Dascalita Haut: We actually saved it. I saved it before for the WiFi.

Kumar: The model is already there in my local system. Now, I'm going to show you the image that I'm going to crop. So this is the image that we are going to crop, this is the image that Dragos tried to crop and it didn't do a very good job. Now, we can see this image and we can see where are the eyes, where is the nose, where's the shoulder, hips, and so on. Because we are human beings, right? Let me show you how the machine sees the body.

I'll run this cell. What is happening in this cell is basically my model is running in inference mode and it is trained to detect body parts. Now, the version of model that I'm using, it is trained to identify 18 human body parts. It is running in inference mode, so it takes around 9 to 10 seconds. Let's see what we have got. You can see that it has identified some body parts, like it has identified nose, eyes, shoulder, and it has done a relatively good job than what Dragos had. One thing to note here is that it has not identified all the body parts. You can see that the right knee it has not identified, ankles it has not identified, and that's okay.

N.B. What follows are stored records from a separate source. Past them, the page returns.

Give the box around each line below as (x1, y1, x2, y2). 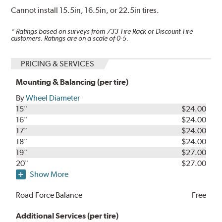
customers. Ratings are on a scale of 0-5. (11, 34, 129, 42)
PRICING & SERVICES (21, 59, 95, 69)
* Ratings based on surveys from (11, 27, 107, 35)
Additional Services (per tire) (16, 211, 119, 221)
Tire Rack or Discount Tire (118, 27, 193, 35)
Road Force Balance (16, 190, 83, 200)
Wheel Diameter (26, 93, 80, 103)
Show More (30, 169, 69, 179)
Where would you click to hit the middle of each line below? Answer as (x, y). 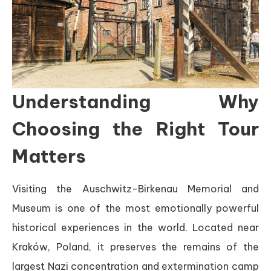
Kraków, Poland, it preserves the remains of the (135, 247)
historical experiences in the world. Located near (135, 228)
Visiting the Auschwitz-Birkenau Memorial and (135, 189)
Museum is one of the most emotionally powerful (135, 208)
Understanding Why (135, 102)
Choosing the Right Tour (135, 129)
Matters (49, 156)
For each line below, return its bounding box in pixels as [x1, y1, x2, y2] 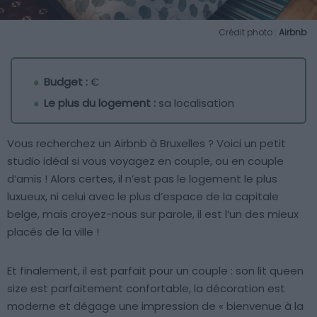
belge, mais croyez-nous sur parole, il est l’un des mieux [7, 207, 299, 222]
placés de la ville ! [7, 224, 99, 240]
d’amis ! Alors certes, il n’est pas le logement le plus [7, 171, 277, 187]
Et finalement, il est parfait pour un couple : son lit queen [7, 263, 304, 279]
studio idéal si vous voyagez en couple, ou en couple [7, 154, 284, 169]
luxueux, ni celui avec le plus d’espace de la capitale [7, 189, 279, 204]
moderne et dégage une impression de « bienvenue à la [7, 299, 304, 314]
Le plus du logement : [44, 96, 156, 111]
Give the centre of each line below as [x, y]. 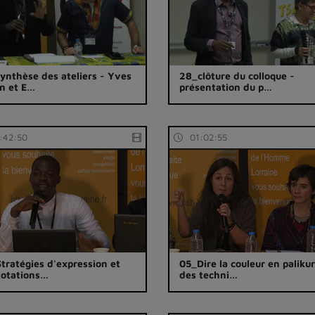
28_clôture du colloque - [237, 76]
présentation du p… [226, 87]
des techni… [209, 274]

The thing with machine learning model is that it is not 100% perfect. Again, if you have your own data and if you don't want to use this open source model, you can train your own model. Now, once my machine learning model has identified the body part in the image, I can crop it. Let's say I want to crop my image from eyes to hips. So that's why I have given the upper body part as eyes, and the lower body part as hips.

So I'll run this thing again. What it is doing is it is doing the same thing, running my model in inference mode, my model is returning the coordinate corresponding to different body part, and I'm using those coordinates to crop my image. You can see that it has done a good job, it has cropped from eyes to hips. And you can see different stats also, like how much time it took to do that.

Now let me try to visualize the part of image that was cropped. What I can do is I can draw a bounding box around the area of image that was cropped. I can do that by running this cell. You can see that that the part of image that is inside my bounding box, that is the area that was cropped. So that's just for visualization.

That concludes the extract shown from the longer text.